Dry cleaning does not involve some sort of air-blown cleaning, sadly. Instead it washes the garment in solvents that are not water or water-like (reference 1), which is why it's called dry cleaning. So the garments are still washed in liquids, but these liquids contain strong chemicals that are very different to your standard water-and-detergent mix of your home washing machine.

The arguments for and against dry cleaning baby clothes

Dry cleaning chemicals have been shown to be unsafe in large quantities, such as at levels that drycleaning workers are exposed to (reference 1). Equally alarmingly, traces of these dry cleaning solvents have been shown to be present in the dry cleaned garment afterwards (reference 1). You don't want those on your baby's skin. Remember, any chemical exposure of any kind is always going to pose more of a risk to the very young than to adults.

On the flip side of the coin, the American Council on Science and Health (ACSH) states on their website that it's safe to dryclean baby clothes (reference 2). But hold on a minute!
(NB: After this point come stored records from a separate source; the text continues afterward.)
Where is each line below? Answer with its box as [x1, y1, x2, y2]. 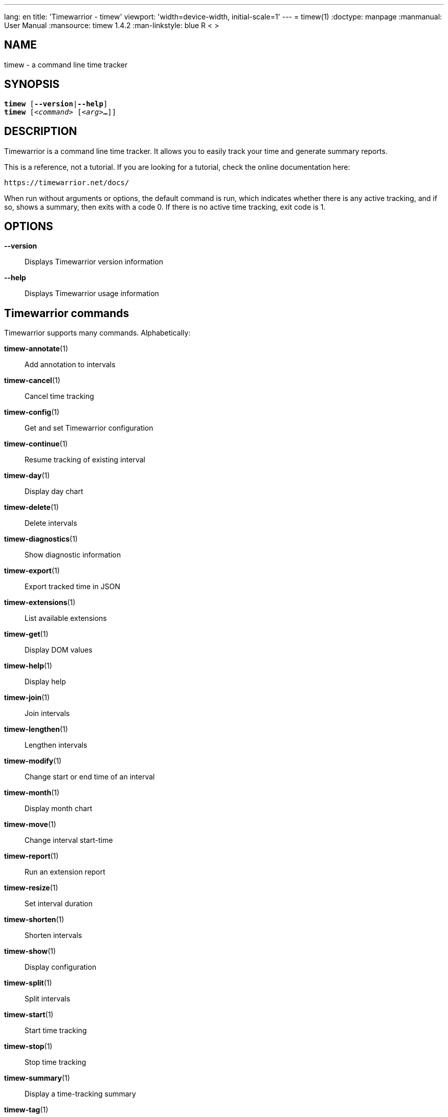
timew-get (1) [4, 630, 49, 639]
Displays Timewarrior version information [25, 257, 163, 266]
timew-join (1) [4, 693, 50, 702]
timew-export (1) [4, 566, 60, 575]
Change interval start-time [25, 836, 113, 845]
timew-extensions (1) [4, 598, 76, 607]
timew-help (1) [4, 661, 52, 671]
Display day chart [25, 487, 83, 496]

Before you zip off to the drycleaners with your baby clothes, let's take a look at what evidence the ACSH has for this.

They literally say "According to the American Council on Science and Health, dry cleaning generally poses no health risks to children The chemicals used in the process are not hazardous at the levels consumers are exposed to." (reference 2). But this does not mean it's safe for babies! They base their whole argument on the fact that chemicals used are not hazardous at the levels consumers are exposed to - but this means the average adult consumer, not children or babies. They're presumably extrapolating to children and babies from what they've seen in studies geared towards adults. Even worse - they don't actually cite any sources for the studies they're basing their argument on.

By contrast, the article by Vice Media (reference 1) says that drycleaning does carry some health risks and that a major problem is that different dry cleaners use different types of solvents based on what machines they use. This means some dry cleaners are using safer chemicals than others, but it turns out that even the safer chemicals are not all that safe (reference 1).

What is the reason for the 2 opposing viewpoints?

If Vice Media says that drycleaning is unsafe (or at least carries some health risks) and the ACSH says it's safe for baby clothes, why is there this discrepancy?

I looked into the ACSH and it turns out that it's considered by some to be a pro-industry scientific advisory group (see reference 3). Therefore some people may conclude it's possible that the ACSH is not entirely unbiased in its opinions. Also, although the ACSH claims to give evidence-based facts, they do not back up their viewpoint cited in reference 2 with any specific scientific studies as evidence.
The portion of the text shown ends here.